Problem: Let $f(x)$ be a continuous function on $[a,b]$, such that $|f(x)|\leq M$ and $\int_a^b f(x)dx = 0$. Prove that $$|\int_a^b xf(x)dx| \leq \frac{M}{4}(b-a)^2.$$
Can anyone help verify my proof? Here are my own attempts:
My attempt: Write $I_a(x) = \int_a^xf(t)dt$,$\,$ $I_b(x) = \int_b^xf(t)dt$,$\,$ and denote by $c$ the midpoint $\frac{a+b}{2}$ of the inteval $[a,b]$.

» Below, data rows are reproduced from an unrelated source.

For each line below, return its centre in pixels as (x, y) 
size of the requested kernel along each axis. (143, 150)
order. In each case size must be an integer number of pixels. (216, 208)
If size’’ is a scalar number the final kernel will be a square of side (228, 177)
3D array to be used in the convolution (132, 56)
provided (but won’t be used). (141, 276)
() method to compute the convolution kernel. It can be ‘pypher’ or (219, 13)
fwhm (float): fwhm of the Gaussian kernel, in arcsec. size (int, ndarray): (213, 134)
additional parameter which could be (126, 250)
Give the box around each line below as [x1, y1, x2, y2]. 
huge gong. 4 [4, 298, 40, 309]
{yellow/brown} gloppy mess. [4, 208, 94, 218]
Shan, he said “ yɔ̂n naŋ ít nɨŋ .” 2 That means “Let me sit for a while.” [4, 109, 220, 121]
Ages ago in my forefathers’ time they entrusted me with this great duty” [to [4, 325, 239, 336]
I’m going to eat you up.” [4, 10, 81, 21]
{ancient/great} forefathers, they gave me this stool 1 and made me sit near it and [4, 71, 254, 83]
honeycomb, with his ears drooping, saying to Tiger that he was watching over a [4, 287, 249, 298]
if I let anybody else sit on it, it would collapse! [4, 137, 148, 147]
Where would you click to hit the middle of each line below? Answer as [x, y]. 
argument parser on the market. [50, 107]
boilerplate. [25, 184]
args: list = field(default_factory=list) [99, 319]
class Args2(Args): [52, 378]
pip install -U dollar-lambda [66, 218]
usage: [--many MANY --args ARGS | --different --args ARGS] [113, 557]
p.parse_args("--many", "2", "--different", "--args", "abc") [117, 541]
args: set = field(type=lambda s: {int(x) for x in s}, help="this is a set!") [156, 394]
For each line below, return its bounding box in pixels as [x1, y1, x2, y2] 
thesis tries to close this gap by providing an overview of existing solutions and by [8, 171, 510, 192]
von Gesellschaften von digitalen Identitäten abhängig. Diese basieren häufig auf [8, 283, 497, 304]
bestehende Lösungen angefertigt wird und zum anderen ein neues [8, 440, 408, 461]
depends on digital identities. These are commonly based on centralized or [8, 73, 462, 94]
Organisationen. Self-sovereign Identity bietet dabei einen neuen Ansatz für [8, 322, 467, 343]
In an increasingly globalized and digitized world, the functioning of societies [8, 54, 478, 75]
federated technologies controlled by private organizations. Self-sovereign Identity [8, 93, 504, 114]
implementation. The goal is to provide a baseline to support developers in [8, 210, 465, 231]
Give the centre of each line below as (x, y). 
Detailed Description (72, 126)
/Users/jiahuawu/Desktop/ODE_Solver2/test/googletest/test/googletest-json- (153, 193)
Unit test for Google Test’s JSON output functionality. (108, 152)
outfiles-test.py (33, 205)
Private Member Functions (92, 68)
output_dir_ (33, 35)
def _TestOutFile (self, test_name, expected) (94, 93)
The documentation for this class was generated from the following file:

We can see that $$\int_a^cxf(x)dx = \int_a^cxI_a^{'}(x)dx = cI_a(c) - aI_a(a) - \int_a^cI_a(x)dx = cI_a(c) - \int_a^cI_a(x)dx.$$ For the same reason $$\int_b^cxf(x)dx = cI_b(c) - \int_b^cI_b(x)dx.$$ So the left hand side of the original inequality can be written as $$|\int_a^bxf(x)dx| = |\int_a^cxf(x)dx - \int_b^cxf(x)dx|\\ = |c(I_a(c)-I_b(c))+\int_b^cI_b(x)dx-\int_a^cI_a(x)dx| \\= |\int_b^cI_b(x)dx-\int_a^cI_a(x)dx|$$ since $I_a(c)-I_b(c) = \int_a^bf(x)dx = 0$.
$\int_b^yI_b(x)dx$ can be viewed as a function $\Phi_b(y)$ of $y$. By Taylor formula,
$$\Phi_b(y) = \Phi_b(b) + \Phi_b^{'}(b)(y-b)+\frac{1}{2}\Phi_b^{''}(\theta_2)(y-b)^2 \\ = \frac{1}{2}f(\theta_2)(y-b)^2$$ where $\theta_2 \in (y,b)$. Let $y = c$ we have $\int_b^cI_b(x)dx = \frac{1}{2}f(\theta_2)(\frac{b-a}{2})^2$ and $\theta_2 \in (c, b)$.
By a similar argument $\int_a^cI_a(x)dx = \frac{1}{2}f(\theta_1)(\frac{b-a}{2})^2$, where $\theta_1 \in (a,c)$. So $$|\int_a^bxf(x)dx| = |\int_b^cI_b(x)dx-\int_a^cI_a(x)dx| \\= \frac{1}{2}(\frac{b-a}{2})^2|f(\theta_1) - f(\theta_2)| \\ \leq \frac{1}{2}(\frac{b-a}{2})^2(|f(\theta_1)| + |f(\theta_2)|) \\ \leq \frac{1}{2}(\frac{b-a}{2})^2(2M) = \frac{M}{4}({b-a})^2$$ because $|f(\theta_i)|\leq M$.
Taylor's formula is not needed here. $$ \int_a^b xf(x) \, dx = \int_a^b (x-c)f(x) \, dx $$ holds for any real $c$. Chosing $c=(a+b)/2$ – as you did – then gives $$ \left|\int_a^b xf(x) \, dx\right| \le M \int_a^b |x-\frac{a+b}{2}| \, dx = M \frac{(b-a)^2}{4} \, . $$
Remark: For continuous functions $f$ which are not identically zero the inequality is strict. The reason is that equality would hold only if $(x-c)f(x)$ does not change its sign and $|f(x)|$ is constant on $[a, b]$, and that is not possible.
However, the upper bound is sharp, as can be seen by considering continuous functions which are equal to $-M$ on $[a, c-\epsilon]$ and equal to $+M$ on $[c+\epsilon, b]$.
Comparison with your proof: You estimate $$ \Phi_a(c) = \int_a^y I_a(x) \, dx = \int_a^c \int_a^x f(t) \, dt dx = \int_a^c (c-t) f(t) \, dt $$ with Taylor's formula: $\Phi_a(a) = \Phi_a'(a) = 0$, $|\Phi_a''(y)| = |f(y)| \le M$, whereas the above approach estimates $$ |\Phi_a(c)| \le M \int_a^y (c-t)\, dt = M \frac{(c-a)}{2} \, , $$ Similarly for the other contribution $\Phi_b(c)$.